Complaint at PageID 153.
Great Northern moved to dismiss because Schroeder did not or could not allege
several critical aspects of the policy terms: direct physical loss or damage to other
property within one mile of the insured premises, a civil authority order prohibiting
access to the insured premises, or that the order was “the direct result of direct
physical loss or damage.” Motion to Dismiss (DN 5) at 12. Schroeder’s suit rests on
the notion that the presence of Covid-19 constituted a “physical loss or damage to
[that] property.” Response (DN 6) at 2, 5; see also Complaint ¶ 13 (“the presence of
the virus in the air and on surfaces may constitute property damage” and “a
dangerous physical condition”).
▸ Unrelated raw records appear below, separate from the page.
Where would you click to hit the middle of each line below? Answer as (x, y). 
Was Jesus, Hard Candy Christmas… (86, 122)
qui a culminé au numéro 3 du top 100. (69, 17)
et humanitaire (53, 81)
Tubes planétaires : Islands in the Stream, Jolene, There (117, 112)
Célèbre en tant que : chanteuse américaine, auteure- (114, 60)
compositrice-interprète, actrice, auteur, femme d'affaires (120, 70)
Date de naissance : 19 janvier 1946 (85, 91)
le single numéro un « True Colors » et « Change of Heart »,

Because the courts of appeal have consistently held
that Covid-19 does not count as a “physical loss or damage to property,” and nothing
suggests the Supreme Court of Kentucky would disagree, this Court grants the
motion to dismiss.
Courts (especially appellate courts) across the country have repeatedly
dismissed similar cases raising similar claims under similar policies. See, e.g.,
University
of
Pennsylvania,
Covid
Coverage
Litigation
Tracker,
https://cclt.law.upenn.edu/ (accessed January 1, 2022). “Every circuit to address”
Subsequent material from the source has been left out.